The functions used are the same as the ones used in the previous notebook.

In [None]:
# Setup variables
p = Path.cwd() # Set p as the current working directory
times = np.array([0.167, 1.0, 10.0, 120.0]) # Create a NumPy array with time points in minutes

In [None]:
def read(file):
    """Read and create a pandas DataFrame for the given argument.
    
    Args:
        file: There are four possible options:
                'segs' - residue segments
                'expt' - experimental HDX deuterated fractions
                'pred' - predicted HDX deuterated fractions
                'reweighted' - reweighted HDX deuterated fractions
    
    Returns:
        df: A pandas DataFrame containing data for the given argument.
    """
    if file == 'segs':
        # Read and create a pandas DataFrame using a residue segments file
        df = pd.read_csv(p.parent / 'expt_data' / 'BPTI_residue_segs.txt', 
                         sep='\s+', header=None, names=['ResStr', 'ResEnd'])
    elif file == 'expt':
        # Read and create a pandas DataFrame using an experimental deuterated fractions file
        df = pd.read_csv(p.parent / 'expt_data' / 'BPTI_expt_dfracs.dat', sep='\s+', skiprows=[0], header=None, usecols=[2, 3, 4, 5], names=times)
    elif file == 'pred':
        # Read and create a pandas DataFrame using a predicted deuterated fractions file
        df = pd.read_csv(p.parent / 'calc_hdx' / 'BPTI_SUMMARY_segment_average_fractions.dat', sep='\s+', skiprows=[0], header=None, usecols=[2, 3, 4, 5], names=times)
    elif file == 'reweighted':
        df = pd.read_csv(p.parent / 'reweighting' / 'BPTI_gamma_1x10^0_final_segment_fractions.dat', sep='\s+', skiprows=[0], header=None, names=times)
    else:
        print("Incorrect argument given. Please choose one of the following: 'segs' 'expt' 'pred' 'reweighted'")
    return df


In [None]:
def plot_dfracs(*args):
    """Plot HDX deuterated fractions for each time point.
    
    Args:
        *args: 
            'expt' - experimental HDX deuterated fractions
            'pred' - predicted HDX deuterated fractions
            'reweighted' - reweighted HDX deuterated fractions
    """
    fig, axs = plt.subplots(len(times), 1, figsize=(12, 24))
    for i, (ax, t) in enumerate(zip(axs, times)):
        for arg in args:
            if arg in ['expt', 'pred', 'reweighted']:
                xs = np.arange(0, read(arg).iloc[:, 1].shape[0])
                ax.plot(xs, read(arg).iloc[:, i], label=arg)
                ax.set_title(f'Time = {t} min')
                ax.legend(loc='upper right')
                ax.set_xticks(xs)
                ax.set_xlim(xs[0], xs[-1])
                ax.set_xticklabels(read('segs').iloc[:, 1], rotation=90)
                ax.set_ylim(0, 1)
            else:
                print("Incorrect argument given. Please choose one or more of the following: 'expt' 'pred' 'reweighted'")
    fig.text(0.5, 0.095, 'Residue', ha='center', fontsize=22)
    fig.text(0.05, 0.5, 'HDX deuterated fractions', va='center', rotation='vertical', fontsize=22)


In [None]:
plot_dfracs('expt', 'pred')

Experimental deuterated fractions and predicted deuterated fractions may correlate quite well. However, when they do not match up, it is difficult to know immediately why they do not. Possible mismatch causes are:
1. Uncertainty in the experimental HDX data
2. Inaccuracy of the HDX prediction (forward) model
3. Inadequate sampling of the structural ensemble (e.g. too short MD simulations)

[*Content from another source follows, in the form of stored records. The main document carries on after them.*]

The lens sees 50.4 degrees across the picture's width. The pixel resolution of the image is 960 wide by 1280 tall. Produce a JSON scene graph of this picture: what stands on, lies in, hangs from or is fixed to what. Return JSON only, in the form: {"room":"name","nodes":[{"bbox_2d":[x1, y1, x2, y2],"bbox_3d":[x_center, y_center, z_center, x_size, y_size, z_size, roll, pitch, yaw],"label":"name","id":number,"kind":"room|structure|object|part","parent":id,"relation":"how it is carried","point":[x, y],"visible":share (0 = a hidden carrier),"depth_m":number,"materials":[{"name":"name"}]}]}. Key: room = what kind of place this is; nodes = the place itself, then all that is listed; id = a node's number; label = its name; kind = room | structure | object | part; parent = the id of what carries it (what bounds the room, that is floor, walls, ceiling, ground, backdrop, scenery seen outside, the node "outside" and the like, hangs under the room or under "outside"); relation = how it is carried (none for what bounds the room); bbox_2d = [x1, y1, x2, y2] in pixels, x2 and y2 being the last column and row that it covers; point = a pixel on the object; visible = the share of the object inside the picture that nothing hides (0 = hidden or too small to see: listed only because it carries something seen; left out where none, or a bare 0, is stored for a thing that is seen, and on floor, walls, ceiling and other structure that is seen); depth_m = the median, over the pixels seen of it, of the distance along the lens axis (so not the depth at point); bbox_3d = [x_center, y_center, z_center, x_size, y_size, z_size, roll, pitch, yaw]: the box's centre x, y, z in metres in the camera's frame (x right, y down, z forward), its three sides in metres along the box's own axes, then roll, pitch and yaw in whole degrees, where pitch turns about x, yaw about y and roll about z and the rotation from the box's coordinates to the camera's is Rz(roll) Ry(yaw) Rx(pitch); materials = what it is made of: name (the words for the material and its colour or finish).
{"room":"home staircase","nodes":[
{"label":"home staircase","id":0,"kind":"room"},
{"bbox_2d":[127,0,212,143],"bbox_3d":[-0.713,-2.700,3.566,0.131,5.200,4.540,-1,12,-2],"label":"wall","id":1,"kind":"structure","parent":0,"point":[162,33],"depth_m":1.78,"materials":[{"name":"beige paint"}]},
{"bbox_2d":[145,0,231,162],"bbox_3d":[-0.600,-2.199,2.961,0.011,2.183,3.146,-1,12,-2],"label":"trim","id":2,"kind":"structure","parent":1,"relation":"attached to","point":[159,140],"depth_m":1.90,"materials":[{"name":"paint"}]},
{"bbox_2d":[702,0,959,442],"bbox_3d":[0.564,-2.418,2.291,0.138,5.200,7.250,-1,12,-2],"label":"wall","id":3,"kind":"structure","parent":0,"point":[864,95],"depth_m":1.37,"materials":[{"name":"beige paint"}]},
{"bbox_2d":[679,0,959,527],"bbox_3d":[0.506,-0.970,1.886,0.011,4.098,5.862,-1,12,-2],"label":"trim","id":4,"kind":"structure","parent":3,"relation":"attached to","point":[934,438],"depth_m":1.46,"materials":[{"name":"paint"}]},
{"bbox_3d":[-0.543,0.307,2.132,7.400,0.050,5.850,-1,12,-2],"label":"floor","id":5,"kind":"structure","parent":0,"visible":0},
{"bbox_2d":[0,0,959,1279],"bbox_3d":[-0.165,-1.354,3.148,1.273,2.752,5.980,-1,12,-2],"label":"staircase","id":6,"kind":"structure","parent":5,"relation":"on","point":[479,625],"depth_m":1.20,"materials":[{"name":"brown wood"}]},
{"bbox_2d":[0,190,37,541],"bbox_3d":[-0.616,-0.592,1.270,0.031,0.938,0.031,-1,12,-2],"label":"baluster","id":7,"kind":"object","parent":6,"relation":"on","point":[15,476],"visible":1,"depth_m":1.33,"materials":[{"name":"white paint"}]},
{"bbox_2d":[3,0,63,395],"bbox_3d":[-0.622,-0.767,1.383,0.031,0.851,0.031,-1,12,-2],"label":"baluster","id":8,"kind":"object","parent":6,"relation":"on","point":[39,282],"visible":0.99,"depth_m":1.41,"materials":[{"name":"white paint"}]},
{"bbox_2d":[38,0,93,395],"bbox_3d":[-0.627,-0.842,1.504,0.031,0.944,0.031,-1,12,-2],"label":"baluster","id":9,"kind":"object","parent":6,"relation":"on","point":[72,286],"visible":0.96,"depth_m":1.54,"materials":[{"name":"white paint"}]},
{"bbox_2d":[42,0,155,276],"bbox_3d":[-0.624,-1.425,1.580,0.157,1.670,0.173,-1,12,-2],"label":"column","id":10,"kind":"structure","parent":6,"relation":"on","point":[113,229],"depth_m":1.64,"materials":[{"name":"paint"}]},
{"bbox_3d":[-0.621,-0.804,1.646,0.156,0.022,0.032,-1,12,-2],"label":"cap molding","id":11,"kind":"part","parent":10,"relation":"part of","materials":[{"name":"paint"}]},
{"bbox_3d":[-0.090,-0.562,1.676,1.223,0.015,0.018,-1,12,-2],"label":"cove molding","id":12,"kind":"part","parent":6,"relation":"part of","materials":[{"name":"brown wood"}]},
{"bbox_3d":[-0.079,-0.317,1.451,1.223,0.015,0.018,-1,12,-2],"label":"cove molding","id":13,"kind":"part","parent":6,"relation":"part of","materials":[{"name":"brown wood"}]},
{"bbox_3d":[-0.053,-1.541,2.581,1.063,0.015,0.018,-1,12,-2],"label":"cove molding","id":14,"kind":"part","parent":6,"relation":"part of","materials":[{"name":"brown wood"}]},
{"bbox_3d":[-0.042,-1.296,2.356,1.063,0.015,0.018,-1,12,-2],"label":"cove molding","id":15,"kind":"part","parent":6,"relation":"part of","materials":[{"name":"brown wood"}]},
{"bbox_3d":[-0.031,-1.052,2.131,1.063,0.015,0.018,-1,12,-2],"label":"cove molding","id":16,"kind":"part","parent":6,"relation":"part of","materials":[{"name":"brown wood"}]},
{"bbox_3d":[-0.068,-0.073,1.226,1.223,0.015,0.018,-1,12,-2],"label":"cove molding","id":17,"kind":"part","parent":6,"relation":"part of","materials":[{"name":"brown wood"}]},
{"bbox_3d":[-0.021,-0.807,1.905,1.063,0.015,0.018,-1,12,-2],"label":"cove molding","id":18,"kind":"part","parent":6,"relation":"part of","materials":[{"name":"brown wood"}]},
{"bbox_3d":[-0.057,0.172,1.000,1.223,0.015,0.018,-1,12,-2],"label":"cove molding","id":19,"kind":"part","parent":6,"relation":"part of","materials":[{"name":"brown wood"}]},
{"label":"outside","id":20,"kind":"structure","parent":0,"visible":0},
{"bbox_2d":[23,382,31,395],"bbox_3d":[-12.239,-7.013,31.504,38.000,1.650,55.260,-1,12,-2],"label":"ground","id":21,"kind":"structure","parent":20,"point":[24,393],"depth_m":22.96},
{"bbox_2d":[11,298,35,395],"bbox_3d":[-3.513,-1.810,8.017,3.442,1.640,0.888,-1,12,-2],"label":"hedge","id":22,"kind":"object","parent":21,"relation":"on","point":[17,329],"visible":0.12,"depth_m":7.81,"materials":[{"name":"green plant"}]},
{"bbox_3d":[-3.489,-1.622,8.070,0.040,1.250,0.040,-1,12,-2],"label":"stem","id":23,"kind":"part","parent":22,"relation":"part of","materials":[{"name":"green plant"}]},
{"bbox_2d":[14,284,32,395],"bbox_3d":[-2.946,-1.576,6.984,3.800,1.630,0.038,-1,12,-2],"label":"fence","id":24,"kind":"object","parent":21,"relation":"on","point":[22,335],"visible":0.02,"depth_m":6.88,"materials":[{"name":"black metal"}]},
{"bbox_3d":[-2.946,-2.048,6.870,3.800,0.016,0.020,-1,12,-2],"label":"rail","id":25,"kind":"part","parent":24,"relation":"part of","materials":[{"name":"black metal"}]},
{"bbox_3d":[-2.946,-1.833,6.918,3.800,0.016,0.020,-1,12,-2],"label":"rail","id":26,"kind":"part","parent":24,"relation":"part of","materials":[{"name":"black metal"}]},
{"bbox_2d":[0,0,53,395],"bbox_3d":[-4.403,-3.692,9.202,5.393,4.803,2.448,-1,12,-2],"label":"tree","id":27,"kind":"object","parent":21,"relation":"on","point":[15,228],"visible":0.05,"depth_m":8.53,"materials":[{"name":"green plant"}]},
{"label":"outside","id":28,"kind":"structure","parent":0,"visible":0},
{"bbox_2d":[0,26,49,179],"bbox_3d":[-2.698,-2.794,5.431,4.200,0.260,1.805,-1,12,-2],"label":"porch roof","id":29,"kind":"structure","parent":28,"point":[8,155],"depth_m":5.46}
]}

Another, related, possibility is that there are right structures in the structural ensemble but not in the correct proportions.

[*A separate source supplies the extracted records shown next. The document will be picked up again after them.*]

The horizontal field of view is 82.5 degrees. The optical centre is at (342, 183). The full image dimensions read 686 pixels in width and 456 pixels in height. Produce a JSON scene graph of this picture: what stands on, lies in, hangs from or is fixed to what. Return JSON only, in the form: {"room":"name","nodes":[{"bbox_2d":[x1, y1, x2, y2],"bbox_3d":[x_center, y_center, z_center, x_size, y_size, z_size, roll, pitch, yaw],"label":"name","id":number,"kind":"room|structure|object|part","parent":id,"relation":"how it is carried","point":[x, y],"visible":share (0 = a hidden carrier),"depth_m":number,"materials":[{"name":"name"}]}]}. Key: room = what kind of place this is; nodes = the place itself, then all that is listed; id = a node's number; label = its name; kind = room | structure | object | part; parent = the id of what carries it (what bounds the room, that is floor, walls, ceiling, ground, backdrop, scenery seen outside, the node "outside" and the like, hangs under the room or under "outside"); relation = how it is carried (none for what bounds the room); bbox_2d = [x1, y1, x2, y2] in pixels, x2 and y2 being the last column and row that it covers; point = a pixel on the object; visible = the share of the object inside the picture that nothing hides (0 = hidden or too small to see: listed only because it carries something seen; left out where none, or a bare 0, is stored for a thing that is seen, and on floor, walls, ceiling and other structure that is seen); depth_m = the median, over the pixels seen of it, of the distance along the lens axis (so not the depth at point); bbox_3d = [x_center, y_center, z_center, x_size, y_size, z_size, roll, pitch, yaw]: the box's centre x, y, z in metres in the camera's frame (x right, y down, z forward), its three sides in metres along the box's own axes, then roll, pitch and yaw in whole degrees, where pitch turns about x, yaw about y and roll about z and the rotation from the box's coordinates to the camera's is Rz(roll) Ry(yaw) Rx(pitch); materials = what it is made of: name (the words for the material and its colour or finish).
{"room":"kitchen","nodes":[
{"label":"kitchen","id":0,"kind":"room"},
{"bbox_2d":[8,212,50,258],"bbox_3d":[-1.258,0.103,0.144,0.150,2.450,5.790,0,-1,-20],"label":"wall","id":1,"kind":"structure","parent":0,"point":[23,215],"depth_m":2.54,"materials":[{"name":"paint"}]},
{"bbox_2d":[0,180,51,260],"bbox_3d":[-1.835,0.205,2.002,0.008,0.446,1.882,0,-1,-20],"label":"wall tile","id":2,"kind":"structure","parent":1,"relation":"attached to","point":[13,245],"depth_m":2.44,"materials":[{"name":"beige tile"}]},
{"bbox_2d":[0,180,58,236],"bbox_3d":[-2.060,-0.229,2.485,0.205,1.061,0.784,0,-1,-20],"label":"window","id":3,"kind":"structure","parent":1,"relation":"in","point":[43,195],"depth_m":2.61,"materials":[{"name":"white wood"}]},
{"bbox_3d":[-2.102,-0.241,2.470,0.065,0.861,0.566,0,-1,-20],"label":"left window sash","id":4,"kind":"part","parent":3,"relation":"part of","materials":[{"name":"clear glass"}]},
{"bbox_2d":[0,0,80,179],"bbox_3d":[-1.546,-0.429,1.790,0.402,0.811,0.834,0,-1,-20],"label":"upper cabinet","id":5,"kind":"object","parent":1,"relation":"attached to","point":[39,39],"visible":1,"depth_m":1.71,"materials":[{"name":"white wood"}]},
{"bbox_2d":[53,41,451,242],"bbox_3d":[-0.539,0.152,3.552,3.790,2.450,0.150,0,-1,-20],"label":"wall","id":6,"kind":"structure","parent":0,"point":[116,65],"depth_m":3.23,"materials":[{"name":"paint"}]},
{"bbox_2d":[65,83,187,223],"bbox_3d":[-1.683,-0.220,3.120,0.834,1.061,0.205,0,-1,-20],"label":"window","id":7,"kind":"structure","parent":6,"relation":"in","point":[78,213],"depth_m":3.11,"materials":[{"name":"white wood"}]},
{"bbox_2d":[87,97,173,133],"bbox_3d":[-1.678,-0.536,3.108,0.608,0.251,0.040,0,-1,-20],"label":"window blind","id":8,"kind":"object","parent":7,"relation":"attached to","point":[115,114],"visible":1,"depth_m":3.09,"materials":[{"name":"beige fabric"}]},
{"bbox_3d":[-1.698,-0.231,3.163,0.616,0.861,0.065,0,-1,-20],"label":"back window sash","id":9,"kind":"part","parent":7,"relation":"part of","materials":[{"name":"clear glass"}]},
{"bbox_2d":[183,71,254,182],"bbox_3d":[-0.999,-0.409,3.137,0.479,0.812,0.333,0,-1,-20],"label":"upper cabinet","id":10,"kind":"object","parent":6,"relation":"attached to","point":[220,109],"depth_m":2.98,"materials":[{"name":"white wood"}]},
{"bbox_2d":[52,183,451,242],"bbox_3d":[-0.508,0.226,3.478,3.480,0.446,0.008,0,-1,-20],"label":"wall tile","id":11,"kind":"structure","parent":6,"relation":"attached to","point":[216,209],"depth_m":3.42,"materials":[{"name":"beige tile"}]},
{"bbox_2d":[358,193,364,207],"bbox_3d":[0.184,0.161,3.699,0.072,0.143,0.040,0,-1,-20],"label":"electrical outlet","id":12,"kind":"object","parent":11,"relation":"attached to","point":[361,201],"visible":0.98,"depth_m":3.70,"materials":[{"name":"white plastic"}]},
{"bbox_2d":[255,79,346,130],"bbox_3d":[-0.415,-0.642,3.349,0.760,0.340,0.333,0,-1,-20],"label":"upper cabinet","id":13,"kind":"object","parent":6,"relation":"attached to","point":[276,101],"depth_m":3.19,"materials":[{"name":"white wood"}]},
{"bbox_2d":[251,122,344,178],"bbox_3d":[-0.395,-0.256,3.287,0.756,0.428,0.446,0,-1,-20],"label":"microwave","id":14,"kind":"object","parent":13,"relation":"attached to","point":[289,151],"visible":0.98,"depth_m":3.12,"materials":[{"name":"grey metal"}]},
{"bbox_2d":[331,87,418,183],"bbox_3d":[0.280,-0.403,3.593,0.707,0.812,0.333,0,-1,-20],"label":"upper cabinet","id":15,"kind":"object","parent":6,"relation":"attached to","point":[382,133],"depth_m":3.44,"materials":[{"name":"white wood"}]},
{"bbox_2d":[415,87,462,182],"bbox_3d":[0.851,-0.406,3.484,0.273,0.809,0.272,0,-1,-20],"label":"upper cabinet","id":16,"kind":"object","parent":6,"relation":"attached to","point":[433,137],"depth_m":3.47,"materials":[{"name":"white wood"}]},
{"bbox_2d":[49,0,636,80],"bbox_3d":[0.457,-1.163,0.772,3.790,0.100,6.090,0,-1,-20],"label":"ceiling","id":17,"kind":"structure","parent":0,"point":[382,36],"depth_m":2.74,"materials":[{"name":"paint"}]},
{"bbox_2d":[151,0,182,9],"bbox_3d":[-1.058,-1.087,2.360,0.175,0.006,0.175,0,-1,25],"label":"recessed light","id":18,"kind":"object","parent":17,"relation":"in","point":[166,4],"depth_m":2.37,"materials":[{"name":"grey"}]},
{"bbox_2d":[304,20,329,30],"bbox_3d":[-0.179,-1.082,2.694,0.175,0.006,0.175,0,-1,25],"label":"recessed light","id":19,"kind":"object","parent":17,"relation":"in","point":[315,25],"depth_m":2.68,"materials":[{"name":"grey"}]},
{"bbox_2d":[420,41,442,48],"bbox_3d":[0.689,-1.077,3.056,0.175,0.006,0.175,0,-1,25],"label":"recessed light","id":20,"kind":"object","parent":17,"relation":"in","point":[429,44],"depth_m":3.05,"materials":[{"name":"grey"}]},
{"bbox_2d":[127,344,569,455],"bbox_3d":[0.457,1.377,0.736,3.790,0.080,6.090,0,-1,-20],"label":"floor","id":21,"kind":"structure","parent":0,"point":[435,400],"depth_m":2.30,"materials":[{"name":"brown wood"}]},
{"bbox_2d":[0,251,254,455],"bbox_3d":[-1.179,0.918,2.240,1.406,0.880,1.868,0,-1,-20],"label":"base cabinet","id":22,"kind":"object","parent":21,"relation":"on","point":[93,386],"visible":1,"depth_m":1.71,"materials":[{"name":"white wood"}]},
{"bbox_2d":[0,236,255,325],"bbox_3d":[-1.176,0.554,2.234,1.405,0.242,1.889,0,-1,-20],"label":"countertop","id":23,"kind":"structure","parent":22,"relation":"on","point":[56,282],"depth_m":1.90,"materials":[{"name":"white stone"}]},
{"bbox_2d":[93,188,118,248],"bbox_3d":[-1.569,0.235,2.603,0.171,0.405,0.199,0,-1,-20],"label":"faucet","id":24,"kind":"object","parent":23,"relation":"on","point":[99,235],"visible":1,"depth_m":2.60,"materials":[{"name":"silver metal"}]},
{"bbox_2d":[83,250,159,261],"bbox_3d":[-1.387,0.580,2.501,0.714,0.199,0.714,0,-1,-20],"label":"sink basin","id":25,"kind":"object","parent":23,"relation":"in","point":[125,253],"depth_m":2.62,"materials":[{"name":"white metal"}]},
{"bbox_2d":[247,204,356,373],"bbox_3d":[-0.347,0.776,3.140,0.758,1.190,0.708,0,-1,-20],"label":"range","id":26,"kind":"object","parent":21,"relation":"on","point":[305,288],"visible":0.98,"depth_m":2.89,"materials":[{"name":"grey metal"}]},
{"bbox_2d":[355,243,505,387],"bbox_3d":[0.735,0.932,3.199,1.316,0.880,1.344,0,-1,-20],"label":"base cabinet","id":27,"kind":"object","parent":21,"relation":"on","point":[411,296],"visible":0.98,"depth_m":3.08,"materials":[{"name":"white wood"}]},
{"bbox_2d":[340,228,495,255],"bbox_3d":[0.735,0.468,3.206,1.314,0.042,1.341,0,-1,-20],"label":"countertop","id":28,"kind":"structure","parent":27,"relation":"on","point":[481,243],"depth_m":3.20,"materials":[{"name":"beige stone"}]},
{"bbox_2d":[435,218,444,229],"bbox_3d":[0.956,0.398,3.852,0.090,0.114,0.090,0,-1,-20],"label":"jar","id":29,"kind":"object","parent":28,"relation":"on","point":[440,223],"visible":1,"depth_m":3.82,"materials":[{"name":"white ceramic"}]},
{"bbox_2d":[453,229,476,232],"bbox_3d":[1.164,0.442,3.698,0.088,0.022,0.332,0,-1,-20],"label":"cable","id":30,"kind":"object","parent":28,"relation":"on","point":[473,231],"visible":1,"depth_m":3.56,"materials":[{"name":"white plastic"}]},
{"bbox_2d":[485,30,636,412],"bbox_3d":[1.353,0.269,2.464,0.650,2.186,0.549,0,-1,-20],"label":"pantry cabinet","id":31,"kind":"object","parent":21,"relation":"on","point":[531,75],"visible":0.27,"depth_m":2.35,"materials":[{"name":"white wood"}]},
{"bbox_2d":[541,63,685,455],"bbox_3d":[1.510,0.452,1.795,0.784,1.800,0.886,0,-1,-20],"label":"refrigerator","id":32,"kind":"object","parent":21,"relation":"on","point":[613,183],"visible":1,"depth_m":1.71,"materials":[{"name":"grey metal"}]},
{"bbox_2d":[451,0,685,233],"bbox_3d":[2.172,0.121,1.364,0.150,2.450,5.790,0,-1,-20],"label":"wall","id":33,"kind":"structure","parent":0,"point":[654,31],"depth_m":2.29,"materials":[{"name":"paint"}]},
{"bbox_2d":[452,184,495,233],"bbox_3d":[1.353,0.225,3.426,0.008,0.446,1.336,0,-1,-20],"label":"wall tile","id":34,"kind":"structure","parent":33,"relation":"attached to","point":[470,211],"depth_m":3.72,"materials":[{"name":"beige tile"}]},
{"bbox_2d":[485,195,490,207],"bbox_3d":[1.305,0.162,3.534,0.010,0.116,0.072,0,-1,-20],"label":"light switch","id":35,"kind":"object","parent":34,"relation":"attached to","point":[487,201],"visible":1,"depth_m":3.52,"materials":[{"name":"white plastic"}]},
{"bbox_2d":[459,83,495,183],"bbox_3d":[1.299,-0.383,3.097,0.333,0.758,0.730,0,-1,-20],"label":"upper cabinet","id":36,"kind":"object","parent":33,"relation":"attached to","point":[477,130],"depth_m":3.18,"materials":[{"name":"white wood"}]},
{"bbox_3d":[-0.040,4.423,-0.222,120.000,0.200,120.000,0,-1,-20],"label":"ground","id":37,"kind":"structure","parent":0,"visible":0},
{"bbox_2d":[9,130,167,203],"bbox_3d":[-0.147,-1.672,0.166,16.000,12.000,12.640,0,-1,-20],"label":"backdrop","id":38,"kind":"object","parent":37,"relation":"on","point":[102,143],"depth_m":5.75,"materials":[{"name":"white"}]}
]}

Therefore, we need a robust analysis method to obtain a structural ensemble that best-fits the experimental data, taking into account all possible forms of uncertainty.

We will use the .tmp files created by **calc_hdx.py**, which include information about the number of contacts and hydrogen bonds calculated for each amide, for **reweighting.py** in the next notebook *03_reweighting.ipynb*.